--- START ---

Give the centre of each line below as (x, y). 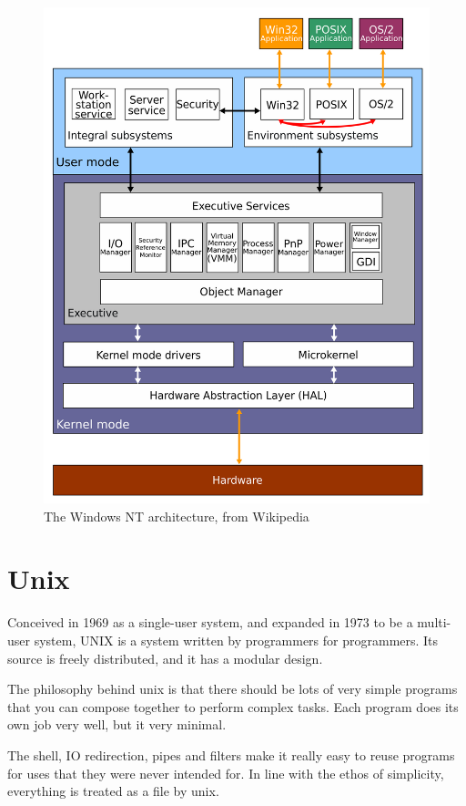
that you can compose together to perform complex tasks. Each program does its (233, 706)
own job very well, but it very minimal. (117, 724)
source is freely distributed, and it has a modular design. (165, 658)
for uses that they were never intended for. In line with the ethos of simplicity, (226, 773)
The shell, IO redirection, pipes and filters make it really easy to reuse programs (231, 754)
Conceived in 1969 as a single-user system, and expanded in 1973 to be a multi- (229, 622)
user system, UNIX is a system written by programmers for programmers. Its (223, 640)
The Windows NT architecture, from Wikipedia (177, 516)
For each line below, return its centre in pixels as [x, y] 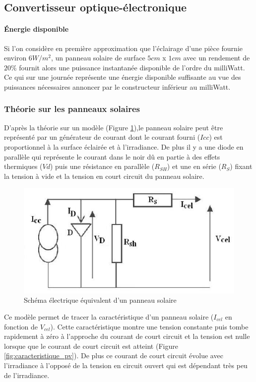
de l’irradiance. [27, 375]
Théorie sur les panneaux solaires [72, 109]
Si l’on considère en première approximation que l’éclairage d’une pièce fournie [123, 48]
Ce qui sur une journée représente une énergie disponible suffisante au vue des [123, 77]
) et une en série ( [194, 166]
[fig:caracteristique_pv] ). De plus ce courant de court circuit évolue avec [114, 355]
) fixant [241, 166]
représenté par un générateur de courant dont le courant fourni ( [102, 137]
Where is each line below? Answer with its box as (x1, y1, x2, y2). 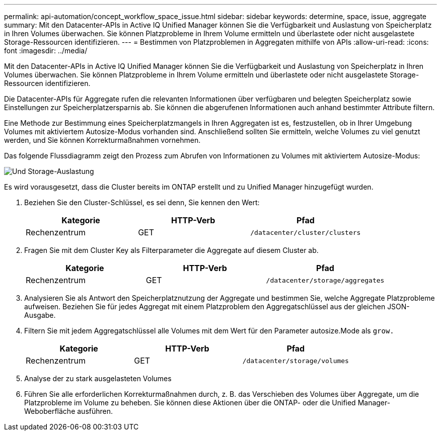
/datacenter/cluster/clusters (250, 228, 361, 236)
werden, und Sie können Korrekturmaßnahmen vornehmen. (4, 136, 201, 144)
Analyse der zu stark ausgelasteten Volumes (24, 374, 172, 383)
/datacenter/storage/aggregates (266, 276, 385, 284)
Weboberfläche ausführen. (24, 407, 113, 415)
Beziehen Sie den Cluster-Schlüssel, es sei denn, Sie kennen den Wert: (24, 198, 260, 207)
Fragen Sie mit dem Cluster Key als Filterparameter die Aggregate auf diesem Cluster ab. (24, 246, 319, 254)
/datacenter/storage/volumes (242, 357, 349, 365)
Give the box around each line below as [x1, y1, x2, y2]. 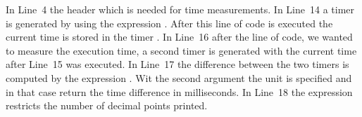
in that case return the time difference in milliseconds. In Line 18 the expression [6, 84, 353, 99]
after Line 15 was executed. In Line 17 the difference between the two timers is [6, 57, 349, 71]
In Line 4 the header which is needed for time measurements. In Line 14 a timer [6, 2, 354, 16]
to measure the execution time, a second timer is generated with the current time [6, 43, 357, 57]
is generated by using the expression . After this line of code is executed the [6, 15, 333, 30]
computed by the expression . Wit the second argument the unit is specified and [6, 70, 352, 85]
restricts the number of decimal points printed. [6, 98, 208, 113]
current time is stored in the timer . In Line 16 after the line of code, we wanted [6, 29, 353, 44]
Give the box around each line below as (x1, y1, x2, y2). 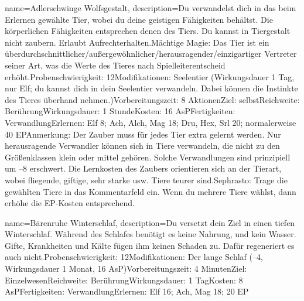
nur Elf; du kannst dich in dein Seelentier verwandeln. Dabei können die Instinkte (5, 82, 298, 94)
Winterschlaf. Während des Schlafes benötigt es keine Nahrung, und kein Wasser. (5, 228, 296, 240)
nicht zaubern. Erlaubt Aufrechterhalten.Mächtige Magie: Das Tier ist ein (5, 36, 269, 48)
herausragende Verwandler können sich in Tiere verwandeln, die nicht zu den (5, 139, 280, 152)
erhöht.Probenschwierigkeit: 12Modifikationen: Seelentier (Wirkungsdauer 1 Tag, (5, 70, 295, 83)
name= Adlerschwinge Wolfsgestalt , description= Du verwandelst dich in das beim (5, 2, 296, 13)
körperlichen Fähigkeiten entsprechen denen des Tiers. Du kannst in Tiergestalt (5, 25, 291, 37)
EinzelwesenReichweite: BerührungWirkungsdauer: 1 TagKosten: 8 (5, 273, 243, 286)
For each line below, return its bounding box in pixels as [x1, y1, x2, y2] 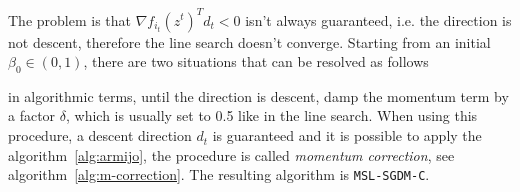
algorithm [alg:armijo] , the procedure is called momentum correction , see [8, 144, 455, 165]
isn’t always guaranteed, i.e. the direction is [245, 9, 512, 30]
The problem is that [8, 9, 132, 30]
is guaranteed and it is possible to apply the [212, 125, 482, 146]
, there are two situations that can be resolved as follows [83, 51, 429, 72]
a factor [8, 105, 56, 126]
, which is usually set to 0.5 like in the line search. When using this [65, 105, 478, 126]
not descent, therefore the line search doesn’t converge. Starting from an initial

--- END ---

■ **Description of the task**: Only the lines above that include the word "code" belong in the answer; copy each one.

■ **Result for this task**:
is generated by using the expression . After this line of code is executed the [6, 15, 333, 30]
current time is stored in the timer . In Line 16 after the line of code, we wanted [6, 29, 353, 44]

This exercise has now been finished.